What is needed:
Each record below is to be retyped exactly, with its pictures omitted.

(Source data)
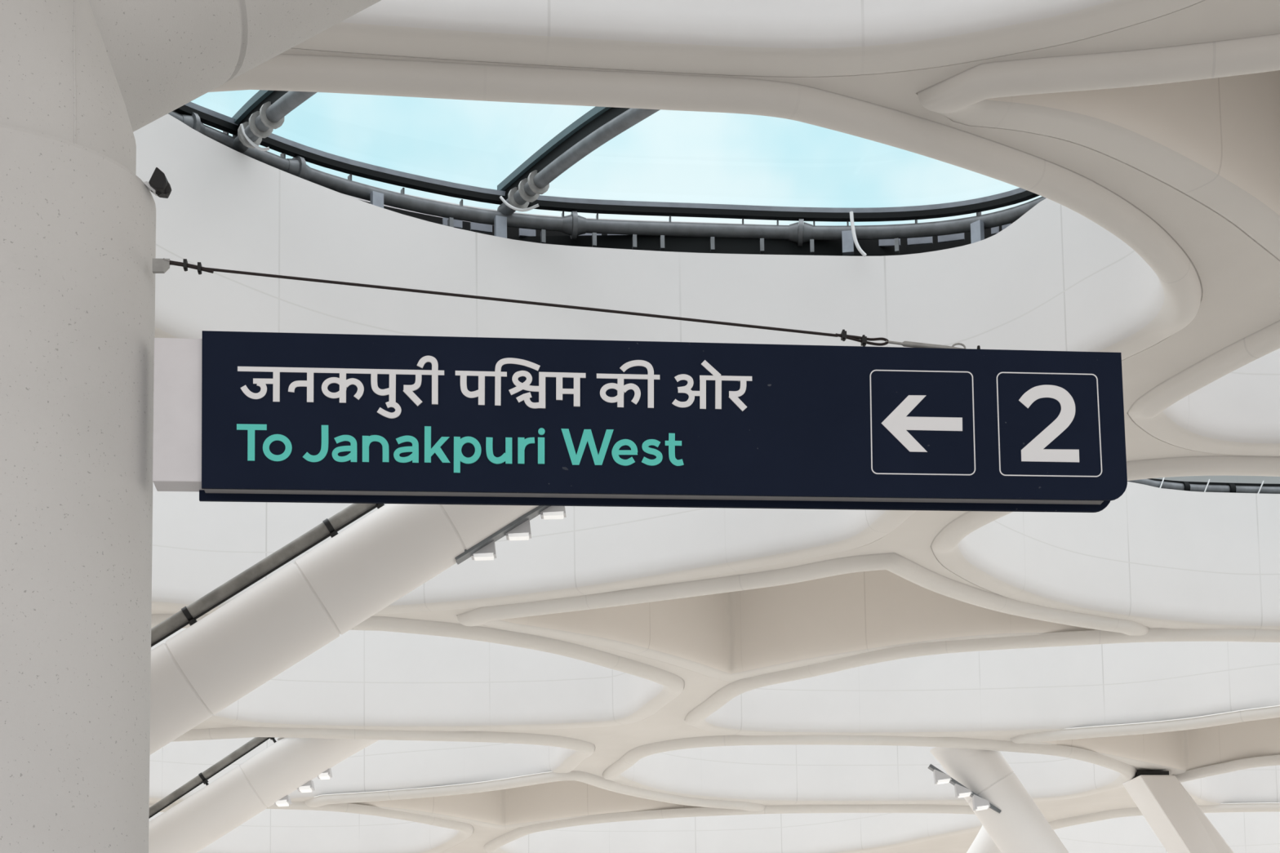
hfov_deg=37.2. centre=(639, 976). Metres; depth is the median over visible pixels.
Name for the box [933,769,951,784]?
floodlight
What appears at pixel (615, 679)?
ceiling
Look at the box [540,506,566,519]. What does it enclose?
floodlight
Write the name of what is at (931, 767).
rail
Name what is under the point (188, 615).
drain pipe
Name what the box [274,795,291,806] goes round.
floodlight
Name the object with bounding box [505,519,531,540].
floodlight
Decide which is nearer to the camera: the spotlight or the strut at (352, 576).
the spotlight
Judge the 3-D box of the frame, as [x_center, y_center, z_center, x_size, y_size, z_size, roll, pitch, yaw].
[-0.064,-5.752,12.116,7.630,1.995,5.526,-1,-6,0]
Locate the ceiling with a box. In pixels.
[133,0,1279,852]
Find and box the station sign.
[152,330,1127,512]
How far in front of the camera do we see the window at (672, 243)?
14.58 m
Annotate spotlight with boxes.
[143,167,171,198]
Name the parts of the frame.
web plate, web plate, web plate, web plate, glass edge trim, web plate, web plate, web plate, web plate, web plate
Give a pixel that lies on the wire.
(159, 265)
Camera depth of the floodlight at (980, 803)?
24.93 m
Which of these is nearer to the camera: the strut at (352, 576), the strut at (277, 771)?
the strut at (352, 576)
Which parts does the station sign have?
panel
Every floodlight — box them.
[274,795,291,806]
[297,780,315,792]
[316,768,332,779]
[471,540,496,560]
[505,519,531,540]
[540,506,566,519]
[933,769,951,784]
[954,783,972,798]
[972,794,990,810]
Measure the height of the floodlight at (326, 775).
0.147 m
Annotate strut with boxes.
[148,737,378,852]
[149,503,538,755]
[929,746,1068,852]
[966,825,1001,852]
[1122,770,1234,852]
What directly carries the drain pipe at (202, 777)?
attached to the strut at (277, 771)
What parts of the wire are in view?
anchor plate
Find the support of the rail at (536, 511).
attached to the strut at (352, 576)
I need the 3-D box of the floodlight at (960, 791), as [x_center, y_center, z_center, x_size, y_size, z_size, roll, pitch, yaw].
[4.249,-2.436,25.006,0.217,0.175,0.124,-1,-6,0]
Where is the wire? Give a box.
[152,257,980,349]
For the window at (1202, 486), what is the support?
attached to the ceiling
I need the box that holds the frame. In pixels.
[168,89,1046,257]
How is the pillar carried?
on the floor
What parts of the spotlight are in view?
plate
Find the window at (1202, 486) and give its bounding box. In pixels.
[1127,477,1279,493]
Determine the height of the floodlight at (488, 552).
0.160 m
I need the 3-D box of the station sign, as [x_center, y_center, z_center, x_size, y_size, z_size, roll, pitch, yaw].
[0.025,-1.636,5.652,2.876,0.477,0.101,0,-6,-5]
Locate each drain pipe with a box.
[149,737,276,817]
[151,503,384,647]
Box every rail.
[454,505,550,564]
[928,764,1001,813]
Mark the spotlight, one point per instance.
(158, 184)
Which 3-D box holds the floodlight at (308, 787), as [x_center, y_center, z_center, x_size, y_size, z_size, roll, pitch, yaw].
[-4.272,-2.430,24.294,0.214,0.146,0.204,-1,-6,0]
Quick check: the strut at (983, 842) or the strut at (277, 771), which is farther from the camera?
the strut at (983, 842)
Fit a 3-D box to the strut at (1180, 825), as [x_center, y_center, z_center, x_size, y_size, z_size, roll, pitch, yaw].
[9.765,0.628,26.659,5.600,7.058,0.990,-1,-6,0]
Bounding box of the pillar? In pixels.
[0,0,381,852]
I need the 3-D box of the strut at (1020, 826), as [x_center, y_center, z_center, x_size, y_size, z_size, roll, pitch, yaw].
[6.734,0.369,25.031,5.634,7.331,1.382,-1,-6,0]

Result of this task:
hfov_deg=37.2. centre=(639, 976). Metres; depth is the median over visible pixels.
Name for the box [933,769,951,784]?
floodlight
What appears at pixel (615, 679)?
ceiling
Look at the box [540,506,566,519]. What does it enclose?
floodlight
Write the name of what is at (931, 767).
rail
Name what is under the point (188, 615).
drain pipe
Name what the box [274,795,291,806] goes round.
floodlight
Name the object with bounding box [505,519,531,540].
floodlight
Decide which is nearer to the camera: the spotlight or the strut at (352, 576).
the spotlight
Judge the 3-D box of the frame, as [x_center, y_center, z_center, x_size, y_size, z_size, roll, pitch, yaw].
[-0.064,-5.752,12.116,7.630,1.995,5.526,-1,-6,0]
Locate the ceiling with a box. In pixels.
[133,0,1279,852]
Find and box the station sign.
[152,330,1127,512]
How far in front of the camera do we see the window at (672, 243)?
14.58 m
Annotate spotlight with boxes.
[143,167,171,198]
Name the parts of the frame.
web plate, web plate, web plate, web plate, glass edge trim, web plate, web plate, web plate, web plate, web plate
Give a pixel that lies on the wire.
(159, 265)
Camera depth of the floodlight at (980, 803)?
24.93 m
Which of these is nearer to the camera: the strut at (352, 576), the strut at (277, 771)?
the strut at (352, 576)
Which parts does the station sign have?
panel
Every floodlight — box them.
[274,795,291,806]
[297,780,315,792]
[316,768,332,779]
[471,540,496,560]
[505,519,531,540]
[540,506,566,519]
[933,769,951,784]
[954,783,972,798]
[972,794,990,810]
Measure the height of the floodlight at (326, 775).
0.147 m
Annotate strut with boxes.
[148,737,378,852]
[149,503,538,755]
[929,746,1068,852]
[966,825,1001,852]
[1122,770,1234,852]
What directly carries the drain pipe at (202, 777)?
attached to the strut at (277, 771)
What parts of the wire are in view?
anchor plate
Find the support of the rail at (536, 511).
attached to the strut at (352, 576)
I need the 3-D box of the floodlight at (960, 791), as [x_center, y_center, z_center, x_size, y_size, z_size, roll, pitch, yaw].
[4.249,-2.436,25.006,0.217,0.175,0.124,-1,-6,0]
Where is the wire? Give a box.
[152,257,980,349]
For the window at (1202, 486), what is the support?
attached to the ceiling
I need the box that holds the frame. In pixels.
[168,89,1046,257]
How is the pillar carried?
on the floor
What parts of the spotlight are in view?
plate
Find the window at (1202, 486) and give its bounding box. In pixels.
[1127,477,1279,493]
Determine the height of the floodlight at (488, 552).
0.160 m
I need the 3-D box of the station sign, as [x_center, y_center, z_center, x_size, y_size, z_size, roll, pitch, yaw].
[0.025,-1.636,5.652,2.876,0.477,0.101,0,-6,-5]
Locate each drain pipe with a box.
[149,737,276,817]
[151,503,384,647]
Box every rail.
[454,505,550,564]
[928,764,1001,813]
Mark the spotlight, one point per instance.
(158, 184)
Which 3-D box holds the floodlight at (308, 787), as [x_center, y_center, z_center, x_size, y_size, z_size, roll, pitch, yaw].
[-4.272,-2.430,24.294,0.214,0.146,0.204,-1,-6,0]
Quick check: the strut at (983, 842) or the strut at (277, 771), which is farther from the camera?
the strut at (983, 842)
Fit a 3-D box to the strut at (1180, 825), as [x_center, y_center, z_center, x_size, y_size, z_size, roll, pitch, yaw].
[9.765,0.628,26.659,5.600,7.058,0.990,-1,-6,0]
Bounding box of the pillar? In pixels.
[0,0,381,852]
I need the 3-D box of the strut at (1020, 826), as [x_center, y_center, z_center, x_size, y_size, z_size, roll, pitch, yaw].
[6.734,0.369,25.031,5.634,7.331,1.382,-1,-6,0]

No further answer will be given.